### [Exercise prompt]
Since pictures do not belong in the copy, please repeat every record below exactly without them.

<<<<

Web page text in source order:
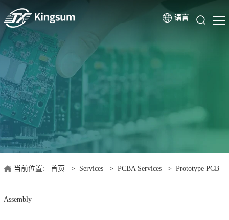
语言
当前位置: 首页 > Services > PCBA Services > Prototype PCB
Assembly
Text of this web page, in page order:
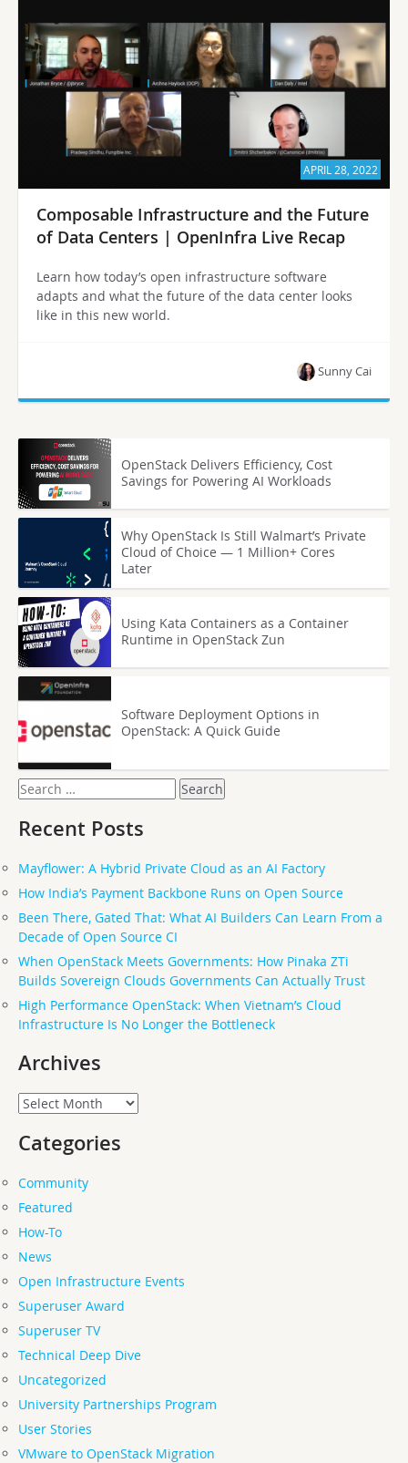
APRIL 28, 2022
Composable Infrastructure and the Future
of Data Centers | OpenInfra Live Recap
Learn how today’s open infrastructure software
adapts and what the future of the data center looks
like in this new world.
Sunny Cai
OpenStack Delivers Efficiency, Cost
Savings for Powering AI Workloads
Why OpenStack Is Still Walmart’s Private
Cloud of Choice — 1 Million+ Cores
Later
Using Kata Containers as a Container
Runtime in OpenStack Zun
Software Deployment Options in
OpenStack: A Quick Guide
Search
for:
Recent Posts
Mayflower: A Hybrid Private Cloud as an AI Factory
How India’s Payment Backbone Runs on Open Source
Been There, Gated That: What AI Builders Can Learn From a
Decade of Open Source CI
When OpenStack Meets Governments: How Pinaka ZTi
Builds Sovereign Clouds Governments Can Actually Trust
High Performance OpenStack: When Vietnam’s Cloud
Infrastructure Is No Longer the Bottleneck
Archives
Archives
Categories
Community
Featured
How-To
News
Open Infrastructure Events
Superuser Award
Superuser TV
Technical Deep Dive
Uncategorized
University Partnerships Program
User Stories
VMware to OpenStack Migration
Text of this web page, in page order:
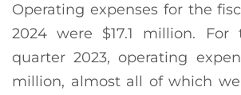
Operating expenses for the
2024 were $17.1 million.
quarter 2023, operating
million, almost all of which
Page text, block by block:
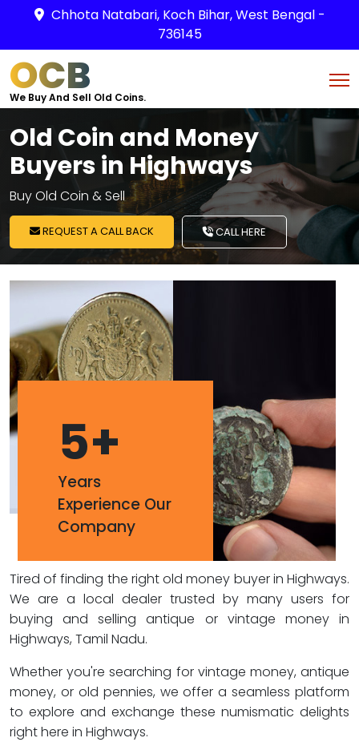
Chhota Natabari, Koch Bihar, West Bengal -
736145
OCB
We Buy And Sell Old Coins.
Old Coin and Money
Buyers in Highways
Buy Old Coin & Sell
REQUEST A CALL BACK CALL HERE
5+
Years
Experience Our
Company
Tired of finding the right old money buyer in Highways.
We are a local dealer trusted by many users for
buying and selling antique or vintage money in
Highways, Tamil Nadu.
Whether you're searching for vintage money, antique
money, or old pennies, we offer a seamless platform
to explore and exchange these numismatic delights
right here in Highways.

>>>>

### [Response]
Web page text in source order:
语言
当前位置: 首页 > Services > PCBA Services > Prototype PCB
Assembly
Text of this web page, in page order:
APRIL 28, 2022
Composable Infrastructure and the Future
of Data Centers | OpenInfra Live Recap
Learn how today’s open infrastructure software
adapts and what the future of the data center looks
like in this new world.
Sunny Cai
OpenStack Delivers Efficiency, Cost
Savings for Powering AI Workloads
Why OpenStack Is Still Walmart’s Private
Cloud of Choice — 1 Million+ Cores
Later
Using Kata Containers as a Container
Runtime in OpenStack Zun
Software Deployment Options in
OpenStack: A Quick Guide
Search
for:
Recent Posts
Mayflower: A Hybrid Private Cloud as an AI Factory
How India’s Payment Backbone Runs on Open Source
Been There, Gated That: What AI Builders Can Learn From a
Decade of Open Source CI
When OpenStack Meets Governments: How Pinaka ZTi
Builds Sovereign Clouds Governments Can Actually Trust
High Performance OpenStack: When Vietnam’s Cloud
Infrastructure Is No Longer the Bottleneck
Archives
Archives
Categories
Community
Featured
How-To
News
Open Infrastructure Events
Superuser Award
Superuser TV
Technical Deep Dive
Uncategorized
University Partnerships Program
User Stories
VMware to OpenStack Migration
Text of this web page, in page order:
Operating expenses for the
2024 were $17.1 million.
quarter 2023, operating
million, almost all of which
Page text, block by block:
Chhota Natabari, Koch Bihar, West Bengal -
736145
OCB
We Buy And Sell Old Coins.
Old Coin and Money
Buyers in Highways
Buy Old Coin & Sell
REQUEST A CALL BACK CALL HERE
5+
Years
Experience Our
Company
Tired of finding the right old money buyer in Highways.
We are a local dealer trusted by many users for
buying and selling antique or vintage money in
Highways, Tamil Nadu.
Whether you're searching for vintage money, antique
money, or old pennies, we offer a seamless platform
to explore and exchange these numismatic delights
right here in Highways.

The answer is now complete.